Print, exactly and with no pictures, the line containing "rounded to the" and each line after it to the end of the entries below.

- - -

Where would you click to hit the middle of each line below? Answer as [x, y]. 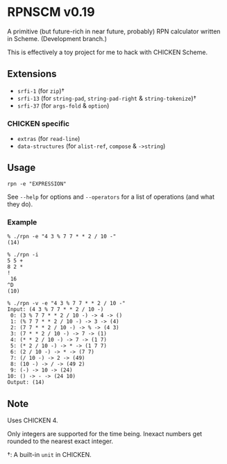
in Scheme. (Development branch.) [57, 38]
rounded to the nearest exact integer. [60, 441]
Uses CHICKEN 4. [33, 420]
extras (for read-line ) [49, 139]
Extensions [32, 74]
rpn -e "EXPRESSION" [37, 184]
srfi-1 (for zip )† [41, 90]
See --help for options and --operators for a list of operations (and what [111, 197]
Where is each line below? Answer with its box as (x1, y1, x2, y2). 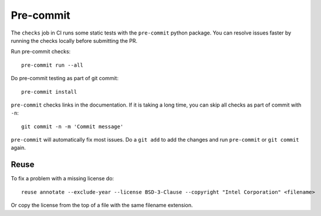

- - -

■ TASK RESULT
rounded to the nearest exact integer. [60, 441]
Uses CHICKEN 4. [33, 420]
extras (for read-line ) [49, 139]
Extensions [32, 74]
rpn -e "EXPRESSION" [37, 184]
srfi-1 (for zip )† [41, 90]
See --help for options and --operators for a list of operations (and what [111, 197]
Where is each line below? Answer with its box as (x1, y1, x2, y2). 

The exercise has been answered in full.